═════ Provided material ═════
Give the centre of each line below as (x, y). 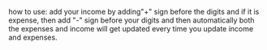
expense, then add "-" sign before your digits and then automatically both (131, 20)
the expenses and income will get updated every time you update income (131, 29)
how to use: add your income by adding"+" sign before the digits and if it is (134, 12)
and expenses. (33, 37)
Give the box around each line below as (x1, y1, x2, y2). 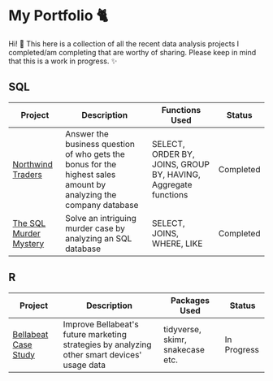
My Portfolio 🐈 (8, 6, 108, 25)
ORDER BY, (151, 148, 195, 159)
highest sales (64, 168, 116, 180)
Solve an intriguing (64, 212, 136, 223)
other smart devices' (63, 349, 142, 360)
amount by (64, 179, 106, 190)
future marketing (63, 328, 128, 340)
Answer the (64, 128, 110, 139)
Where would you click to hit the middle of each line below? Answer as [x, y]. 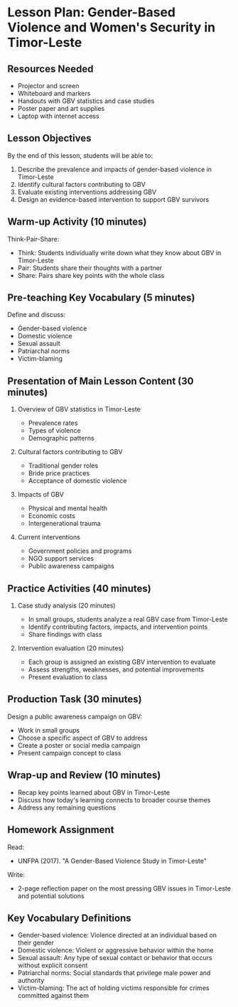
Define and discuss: [37, 315]
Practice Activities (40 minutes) [79, 588]
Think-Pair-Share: [33, 239]
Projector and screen [48, 86]
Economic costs [52, 516]
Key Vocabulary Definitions [69, 918]
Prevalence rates [53, 423]
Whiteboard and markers [54, 93]
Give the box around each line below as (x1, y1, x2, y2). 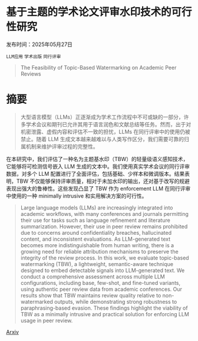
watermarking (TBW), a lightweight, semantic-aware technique (20, 260, 174, 267)
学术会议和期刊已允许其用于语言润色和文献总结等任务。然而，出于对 (25, 120, 192, 127)
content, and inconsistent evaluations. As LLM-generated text (20, 235, 171, 242)
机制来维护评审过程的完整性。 (25, 143, 98, 150)
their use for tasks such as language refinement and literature (20, 217, 171, 224)
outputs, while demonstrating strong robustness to (54, 298, 177, 305)
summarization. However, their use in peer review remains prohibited (20, 222, 188, 230)
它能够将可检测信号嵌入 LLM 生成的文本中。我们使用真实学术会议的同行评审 (6, 163, 190, 170)
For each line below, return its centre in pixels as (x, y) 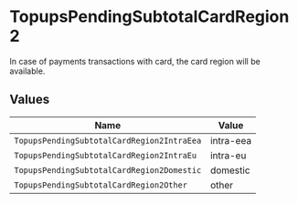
═════
Write out the data again word for word, minus any images.

> **Problem solution**:
Give the centre of each line below as (x, y). 
expense, then add "-" sign before your digits and then automatically both (131, 20)
the expenses and income will get updated every time you update income (131, 29)
how to use: add your income by adding"+" sign before the digits and if it is (134, 12)
and expenses. (33, 37)
Give the box around each line below as (x1, y1, x2, y2). 
My Portfolio 🐈 (8, 6, 108, 25)
ORDER BY, (151, 148, 195, 159)
highest sales (64, 168, 116, 180)
Solve an intriguing (64, 212, 136, 223)
other smart devices' (63, 349, 142, 360)
amount by (64, 179, 106, 190)
future marketing (63, 328, 128, 340)
Answer the (64, 128, 110, 139)
Where would you click to hit the middle of each line below? Answer as [x, y]. 
Define and discuss: [37, 315]
Practice Activities (40 minutes) [79, 588]
Think-Pair-Share: [33, 239]
Projector and screen [48, 86]
Economic costs [52, 516]
Key Vocabulary Definitions [69, 918]
Prevalence rates [53, 423]
Whiteboard and markers [54, 93]
Give the box around each line below as (x1, y1, x2, y2). 
watermarking (TBW), a lightweight, semantic-aware technique (20, 260, 174, 267)
学术会议和期刊已允许其用于语言润色和文献总结等任务。然而，出于对 (25, 120, 192, 127)
content, and inconsistent evaluations. As LLM-generated text (20, 235, 171, 242)
机制来维护评审过程的完整性。 (25, 143, 98, 150)
their use for tasks such as language refinement and literature (20, 217, 171, 224)
outputs, while demonstrating strong robustness to (54, 298, 177, 305)
summarization. However, their use in peer review remains prohibited (20, 222, 188, 230)
它能够将可检测信号嵌入 LLM 生成的文本中。我们使用真实学术会议的同行评审 (6, 163, 190, 170)
For each line below, return its centre in pixels as (x, y) 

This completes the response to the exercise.